Note: I'm pretty sure this model would also hit the same problem I describe in #127 after solving these issues.

comaniac commented 9 months ago

This way "kind" of work:

>>> from transformers.models.llava.configuration_llava import LlavaConfig
>>> LlavaConfig.from_pretrained("liuhaotian/llava-v1.6-mistral-7b")
You are using a model of type llava_mistral to instantiate a model of type llava. This is not supported for all configurations of models and can yield errors.
LlavaConfig {
  "_name_or_path": "mistralai/Mistral-7B-Instruct-v0.2",
  "architectures": [
    "LlavaMistralForCausalLM"
  ],
...

You can hack hf_transformers_utils.py in SGLang to make it work, but I'm not sure if the later loaded model is functional correct. Still, I don't think this problem should be fixed in SGLang.

Another way is:

  1. Download the model to local disk: git clone https://huggingface.co/liuhaotian/llava-v1.6-mistral-7b
  2. Modify llava-v1.6-mistral-7b/config.json by changing its architecture to LlavaLlamaForCausalLM.
  3. Load the modified checkpoint with --model-path ./llava-v1.6-mistral-7b

I would recommend this way as Mistral has exactly the same architecture as Llama2 so the checkpoints are sharable.

clam004 commented 9 months ago

Thanks @comaniac this gets me past the you are trying to load has model typellava_mistral` but the next blocker isllava-v1.6-mistral-7b does not appear to have a file named preprocessor_config.json`

dillonalaird commented 9 months ago

I've created a repo for llava-v1.6-34B that works https://huggingface.co/dillonlaird/hf-llava-v1.6-34b looking at the other llava-hf models you basically need to add the preprocessor_config.json, which should be the same, and then add the added_tokens.json file

aliencaocao commented 9 months ago

doesnt work for llava 7b mistral still. Model can load with the hack to config file but it output gibberish, with most common token 'argued'

aliencaocao commented 9 months ago

just got it working, see https://huggingface.co/liuhaotian/llava-v1.6-mistral-7b/discussions/2/files

fozziethebeat commented 9 months ago

that is also a great upstream way to fix this!

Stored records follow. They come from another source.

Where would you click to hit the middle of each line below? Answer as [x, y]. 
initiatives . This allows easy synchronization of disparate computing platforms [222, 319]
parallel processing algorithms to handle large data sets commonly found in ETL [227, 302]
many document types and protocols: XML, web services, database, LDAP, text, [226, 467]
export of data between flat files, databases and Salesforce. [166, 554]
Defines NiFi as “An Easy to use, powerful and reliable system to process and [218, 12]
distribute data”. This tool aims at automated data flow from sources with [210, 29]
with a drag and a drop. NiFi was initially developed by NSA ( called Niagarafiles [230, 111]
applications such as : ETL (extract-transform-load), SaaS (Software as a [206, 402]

clam004 commented 9 months ago

I've created a repo for llava-v1.6-34B that works https://huggingface.co/dillonlaird/hf-llava-v1.6-34b looking at the other llava-hf models you basically need to add the preprocessor_config.json, which should be the same, and then add the added_tokens.json file

Thanks @dillonalaird , when trying to run your version of llava-1.6 using

python3 -m sglang.launch_server \
--model-path dillonlaird/hf-llava-v1.6-34b \
--tokenizer-path dillonlaird/hf-llava-v1.6-34b \
--host "0.0.0.0" \
--tp 2 \
--port 2222 \
--model-mode flashinfer

I ran into error RuntimeError: BatchPrefillWithPagedKVCache failed to dispatch with dtype Half

How are you running this for it to work for you? thanks!

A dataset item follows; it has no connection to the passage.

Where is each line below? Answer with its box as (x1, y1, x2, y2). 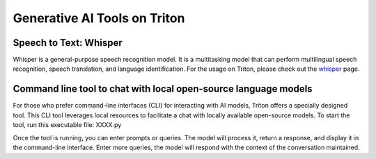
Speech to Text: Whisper (13, 37, 123, 49)
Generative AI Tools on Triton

fozziethebeat commented 8 months ago

I went and patched the 1.6 Mistral model to work more smoothly with SGLang: SurfaceData/llava-v1.6-mistral-7b-sglang. I also tweaked the vicuna version as well SurfaceData/llava-v1.6-vicuna-7b-sglang

aliencaocao commented 8 months ago

I've created a repo for llava-v1.6-34B that works https://huggingface.co/dillonlaird/hf-llava-v1.6-34b looking at the other llava-hf models you basically need to add the preprocessor_config.json, which should be the same, and then add the added_tokens.json file

Thanks @dillonalaird , when trying to run your version of llava-1.6 using

python3 -m sglang.launch_server \
--model-path dillonlaird/hf-llava-v1.6-34b \
--tokenizer-path dillonlaird/hf-llava-v1.6-34b \
--host "0.0.0.0" \
--tp 2 \
--port 2222 \
--model-mode flashinfer

I ran into error RuntimeError: BatchPrefillWithPagedKVCache failed to dispatch with dtype Half

How are you running this for it to work for you? thanks!

Does it error if you dont use flashinfer? The error message sounds like flashinfer cannot cast your model to fp16 possibly due to outdated hardware or cuda driver

Gutianpei commented 8 months ago

I have the same error with flashinfer too, llava1.5 is fine with flashinfer. Sounds like there is a bug specific with llava1.6 model loading with flashinfer.

github-actions[bot] commented 3 months ago

This issue has been automatically closed due to inactivity. Please feel free to reopen it if needed.

pooya-mohammadi commented 2 months ago

I have the same issue. Is there any updates?